In Christianity, the motif of filial sacrifice is no less strong. Depending on the specific theology, Jesus is either seen as God incarnate who sacrifices himself to atone for the sin of humanity, or as God's son sacrificed for the same purpose. Once again, the scene of the sacrifice is Jerusalem's old city: the Via Dolorosa follows the road of Jesus's suffering on the way to his death at the cross.

Filial sacrifice epitomises one of the most problematic aspects of the monotheistic traditions. There is supposed to be one theological truth, and it is a truth considered worth killing and dying for, to this very day. At its most extreme, the power of the myth of filial sacrifice is exemplified in the sanctification of shaheeds – those willing to sacrifice their lives to kill unbelievers – ranging from suicide bombers in the Middle East to the perpetrators of 9/11.

This terrible phenomenon is only the last incarnation of a long history of willingness to shed blood and to die for the holy city throughout the last millennium. For two centuries, Christian Crusaders killed tens of thousands in the attempt to gain control over the Holy Land. After this, historical Palestine was under Islamic rule until the Turkish empire was dismantled. But since the dawn of Islam, al-Aqsa mosque and the Dome of the Rock have been the most sacred places to Islam after the Kaaba in Mecca, and Islamic sovereignty over these sites is regarded as God-given.

After the establishment of the state of Israel, the old city remained under Jordanian rule until the 1967 war, when it was conquered by Israel. The photograph of Rabbi Goren blowing the shofar (the traditional ram-horn used in Jewish new-year celebrations) at the Western Wall has been etched deeply into the consciousness of all Israelis and most diaspora Jews. Many saw this as the onset of the messianic age, and Jewish sovereignty over the Temple Mount is, for them, a nonnegotiable religious truth.

Sovereignty over the Holy Basin and the Temple Mount has acquired the type of mythical power that only religious dogma can generate, and there is no way in which it can be resolved within the confines of monotheistic discourse.

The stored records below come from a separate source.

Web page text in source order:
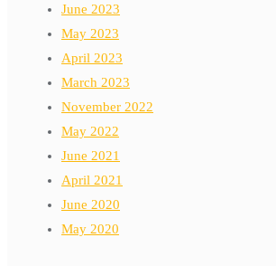
June 2023
May 2023
April 2023
March 2023
November 2022
May 2022
June 2021
April 2021
June 2020
May 2020
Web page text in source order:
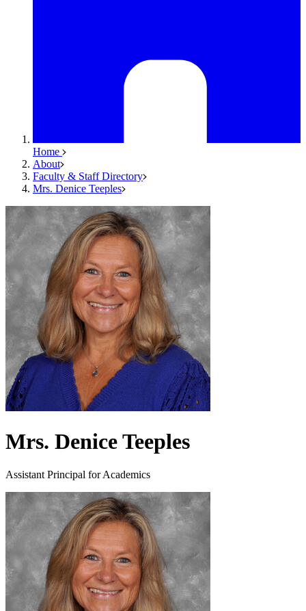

The only solution for the Holy Basin is, as Bill Clinton proposed in the 1990s, internationalising it, thus avoiding a "victory" of one religion over another. Obama will have to address the humanity common to believers of all faiths. He will have to urge them to break the horrible link of filial sacrifice associated with the Temple Mount and Jerusalem's old city. In doing so, he will have to receive the imprimatur of the Arab League in general, and Saudi Arabia in particular.

Hence Obama's mission to resolve the Middle East conflict (if he indeed wants to take it on) is of an almost meta-historical magnitude. The reason Obama might be able to pull this off is that he is perceived as a truly global figure: his African father and his partly Muslim origins make him the first US president who might be trusted by the Islamic world.

But how will Israeli Jews accept the internationalisation of the Holy Basin? Obviously the messianic orthodoxy will not accept it but, according to all polls, this is a small minority. History shows that the willingness of the majority of Israelis to compromise on Jerusalem depends on the extent to which they believe that such compromise will lead to peace and lasting security for Israel. As recent polls show, 70% of Israelis continue to favour the two-state solution, but the same proportion believe that this solution is not attainable in the foreseeable future.

To change Israelis' pessimism about the possibility of peace, Obama will have to heed Brzezinski's advice: he will have to bring central figures of the Arab League to Jerusalem; they will have to address the Knesset, thus showing that they truly accept Israel's existence. This is, no doubt, a tall order. But nothing less will do if Obama wants to fulfil his strategic goal of moving to a more peaceful global order.